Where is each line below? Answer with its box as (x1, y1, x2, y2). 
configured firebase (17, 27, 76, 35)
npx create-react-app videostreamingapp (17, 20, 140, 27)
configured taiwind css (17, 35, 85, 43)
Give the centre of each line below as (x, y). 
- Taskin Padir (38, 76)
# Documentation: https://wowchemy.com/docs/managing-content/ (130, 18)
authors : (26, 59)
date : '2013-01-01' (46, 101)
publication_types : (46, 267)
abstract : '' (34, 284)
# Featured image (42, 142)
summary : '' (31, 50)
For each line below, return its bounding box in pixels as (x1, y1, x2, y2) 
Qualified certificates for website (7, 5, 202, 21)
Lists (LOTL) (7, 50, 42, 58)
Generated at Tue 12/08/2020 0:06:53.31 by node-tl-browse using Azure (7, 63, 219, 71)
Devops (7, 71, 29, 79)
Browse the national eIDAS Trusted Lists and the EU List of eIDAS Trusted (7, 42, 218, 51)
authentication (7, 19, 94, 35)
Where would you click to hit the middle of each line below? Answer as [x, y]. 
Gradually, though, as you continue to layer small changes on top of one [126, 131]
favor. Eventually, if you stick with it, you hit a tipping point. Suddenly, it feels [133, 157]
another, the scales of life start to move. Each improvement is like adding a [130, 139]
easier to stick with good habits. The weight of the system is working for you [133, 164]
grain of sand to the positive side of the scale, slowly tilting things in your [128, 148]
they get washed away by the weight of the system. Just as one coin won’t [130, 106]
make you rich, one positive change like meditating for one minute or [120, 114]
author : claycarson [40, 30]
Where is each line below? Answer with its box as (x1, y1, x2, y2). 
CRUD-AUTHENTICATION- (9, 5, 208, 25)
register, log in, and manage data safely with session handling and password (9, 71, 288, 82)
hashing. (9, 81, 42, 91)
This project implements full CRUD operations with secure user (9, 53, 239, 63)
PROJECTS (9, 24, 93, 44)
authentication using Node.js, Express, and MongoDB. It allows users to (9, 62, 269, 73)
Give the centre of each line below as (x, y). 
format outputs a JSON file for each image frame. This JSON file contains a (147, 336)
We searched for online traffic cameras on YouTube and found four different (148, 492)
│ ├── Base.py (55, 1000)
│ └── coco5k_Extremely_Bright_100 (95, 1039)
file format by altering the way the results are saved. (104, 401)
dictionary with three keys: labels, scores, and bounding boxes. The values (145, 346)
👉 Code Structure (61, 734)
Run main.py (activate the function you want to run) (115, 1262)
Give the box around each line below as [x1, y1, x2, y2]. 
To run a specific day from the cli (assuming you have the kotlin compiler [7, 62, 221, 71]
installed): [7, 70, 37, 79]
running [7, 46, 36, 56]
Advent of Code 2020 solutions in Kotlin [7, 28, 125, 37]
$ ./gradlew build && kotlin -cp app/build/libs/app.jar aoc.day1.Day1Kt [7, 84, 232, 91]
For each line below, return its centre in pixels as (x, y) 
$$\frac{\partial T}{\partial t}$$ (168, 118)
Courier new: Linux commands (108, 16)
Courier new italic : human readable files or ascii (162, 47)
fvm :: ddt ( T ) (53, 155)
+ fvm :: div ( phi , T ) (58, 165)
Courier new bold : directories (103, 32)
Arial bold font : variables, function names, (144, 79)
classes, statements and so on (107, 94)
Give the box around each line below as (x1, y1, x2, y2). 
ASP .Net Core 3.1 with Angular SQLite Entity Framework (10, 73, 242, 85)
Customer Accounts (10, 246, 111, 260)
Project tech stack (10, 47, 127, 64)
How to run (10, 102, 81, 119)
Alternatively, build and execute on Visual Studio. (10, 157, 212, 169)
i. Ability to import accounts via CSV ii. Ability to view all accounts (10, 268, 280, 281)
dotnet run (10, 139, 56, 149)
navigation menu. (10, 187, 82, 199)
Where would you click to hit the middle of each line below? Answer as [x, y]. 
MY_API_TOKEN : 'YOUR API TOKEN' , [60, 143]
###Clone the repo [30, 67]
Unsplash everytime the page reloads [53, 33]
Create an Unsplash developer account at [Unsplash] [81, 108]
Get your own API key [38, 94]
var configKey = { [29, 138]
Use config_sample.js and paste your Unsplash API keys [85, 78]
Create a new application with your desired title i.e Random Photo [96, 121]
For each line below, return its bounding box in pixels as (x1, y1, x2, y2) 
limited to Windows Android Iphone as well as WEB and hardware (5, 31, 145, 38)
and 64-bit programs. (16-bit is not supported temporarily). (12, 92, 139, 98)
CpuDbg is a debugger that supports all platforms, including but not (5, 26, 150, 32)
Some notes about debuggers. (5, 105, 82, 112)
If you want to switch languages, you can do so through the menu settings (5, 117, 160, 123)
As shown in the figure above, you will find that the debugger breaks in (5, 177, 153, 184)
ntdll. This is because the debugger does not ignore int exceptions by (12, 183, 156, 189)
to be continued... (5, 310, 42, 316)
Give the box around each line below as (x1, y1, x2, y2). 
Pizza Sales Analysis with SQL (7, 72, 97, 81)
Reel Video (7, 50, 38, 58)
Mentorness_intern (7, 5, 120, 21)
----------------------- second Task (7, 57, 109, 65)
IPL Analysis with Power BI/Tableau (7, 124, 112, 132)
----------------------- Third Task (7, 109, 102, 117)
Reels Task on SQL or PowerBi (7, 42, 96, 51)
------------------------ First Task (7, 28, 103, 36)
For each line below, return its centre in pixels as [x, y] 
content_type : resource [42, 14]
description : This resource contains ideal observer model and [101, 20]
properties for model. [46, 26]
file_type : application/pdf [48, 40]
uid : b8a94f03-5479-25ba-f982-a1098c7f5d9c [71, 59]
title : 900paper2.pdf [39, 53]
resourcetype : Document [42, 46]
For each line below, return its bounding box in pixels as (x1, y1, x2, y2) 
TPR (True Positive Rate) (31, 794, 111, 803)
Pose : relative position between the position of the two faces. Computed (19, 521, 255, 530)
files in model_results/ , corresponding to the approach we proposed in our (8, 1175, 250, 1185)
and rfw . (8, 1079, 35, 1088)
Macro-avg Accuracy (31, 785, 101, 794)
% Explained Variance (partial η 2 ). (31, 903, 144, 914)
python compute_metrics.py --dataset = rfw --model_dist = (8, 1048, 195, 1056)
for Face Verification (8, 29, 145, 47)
--
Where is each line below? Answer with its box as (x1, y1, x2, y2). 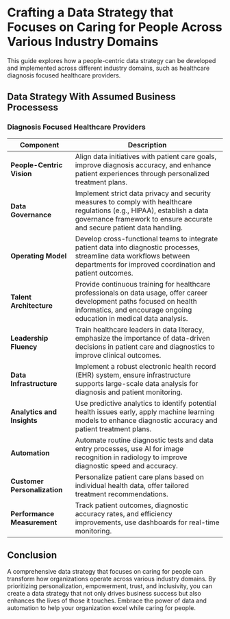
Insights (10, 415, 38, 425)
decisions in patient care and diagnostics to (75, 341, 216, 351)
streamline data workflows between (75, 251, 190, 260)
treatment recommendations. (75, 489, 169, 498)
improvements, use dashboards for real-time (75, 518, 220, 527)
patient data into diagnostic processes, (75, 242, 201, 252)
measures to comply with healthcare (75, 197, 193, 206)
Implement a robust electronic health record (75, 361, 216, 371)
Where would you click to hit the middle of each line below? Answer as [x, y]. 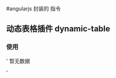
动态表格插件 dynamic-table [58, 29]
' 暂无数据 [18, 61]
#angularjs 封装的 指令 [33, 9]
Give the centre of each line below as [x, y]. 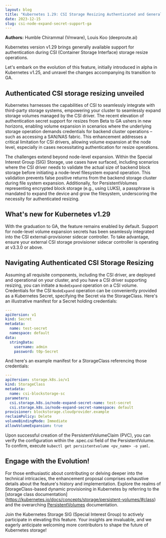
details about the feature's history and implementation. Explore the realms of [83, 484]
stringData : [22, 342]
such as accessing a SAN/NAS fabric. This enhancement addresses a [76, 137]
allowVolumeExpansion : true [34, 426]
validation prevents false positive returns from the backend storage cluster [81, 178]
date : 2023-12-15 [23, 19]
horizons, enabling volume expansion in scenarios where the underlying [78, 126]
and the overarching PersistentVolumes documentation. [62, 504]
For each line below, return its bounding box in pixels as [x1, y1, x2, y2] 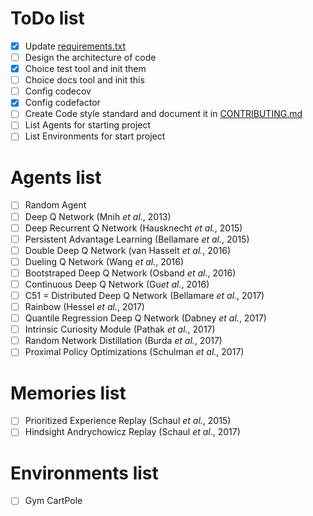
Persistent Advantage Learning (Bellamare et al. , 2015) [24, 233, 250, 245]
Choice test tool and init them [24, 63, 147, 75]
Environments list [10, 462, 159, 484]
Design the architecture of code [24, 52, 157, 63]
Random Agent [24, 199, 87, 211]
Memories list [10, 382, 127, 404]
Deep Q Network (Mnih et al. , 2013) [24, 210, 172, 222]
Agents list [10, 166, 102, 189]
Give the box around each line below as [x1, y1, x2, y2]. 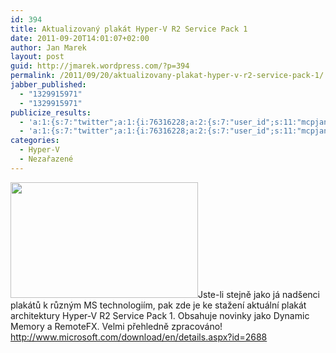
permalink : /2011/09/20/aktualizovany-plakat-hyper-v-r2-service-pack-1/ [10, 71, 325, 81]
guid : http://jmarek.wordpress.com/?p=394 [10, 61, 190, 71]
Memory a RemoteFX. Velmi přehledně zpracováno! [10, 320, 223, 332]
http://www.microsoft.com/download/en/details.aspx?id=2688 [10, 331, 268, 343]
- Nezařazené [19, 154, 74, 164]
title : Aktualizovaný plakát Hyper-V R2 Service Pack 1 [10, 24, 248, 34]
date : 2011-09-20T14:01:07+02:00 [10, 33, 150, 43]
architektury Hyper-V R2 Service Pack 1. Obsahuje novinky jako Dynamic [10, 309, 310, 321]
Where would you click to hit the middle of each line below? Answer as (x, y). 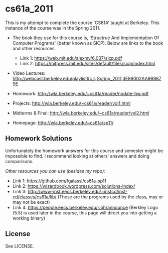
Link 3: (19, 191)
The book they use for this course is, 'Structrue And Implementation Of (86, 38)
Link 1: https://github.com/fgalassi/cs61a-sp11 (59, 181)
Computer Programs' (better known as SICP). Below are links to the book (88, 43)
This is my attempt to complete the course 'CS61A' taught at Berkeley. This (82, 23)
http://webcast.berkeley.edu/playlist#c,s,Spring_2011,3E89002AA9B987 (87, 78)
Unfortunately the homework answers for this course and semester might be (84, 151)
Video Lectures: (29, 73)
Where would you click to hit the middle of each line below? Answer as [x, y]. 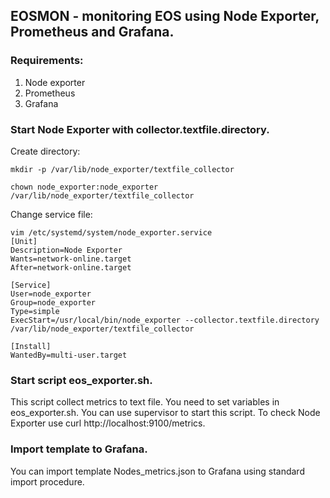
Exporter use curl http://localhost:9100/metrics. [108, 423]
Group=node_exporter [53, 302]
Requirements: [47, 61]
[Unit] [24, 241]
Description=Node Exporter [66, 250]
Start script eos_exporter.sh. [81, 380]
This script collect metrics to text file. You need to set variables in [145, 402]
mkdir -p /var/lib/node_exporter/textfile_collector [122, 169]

What the task requires:
Which of the lines above hold the word "system"? Copy each one.

Response area:
easier to stick with good habits. The weight of the system is working for you [133, 164]
they get washed away by the weight of the system. Just as one coin won’t [130, 106]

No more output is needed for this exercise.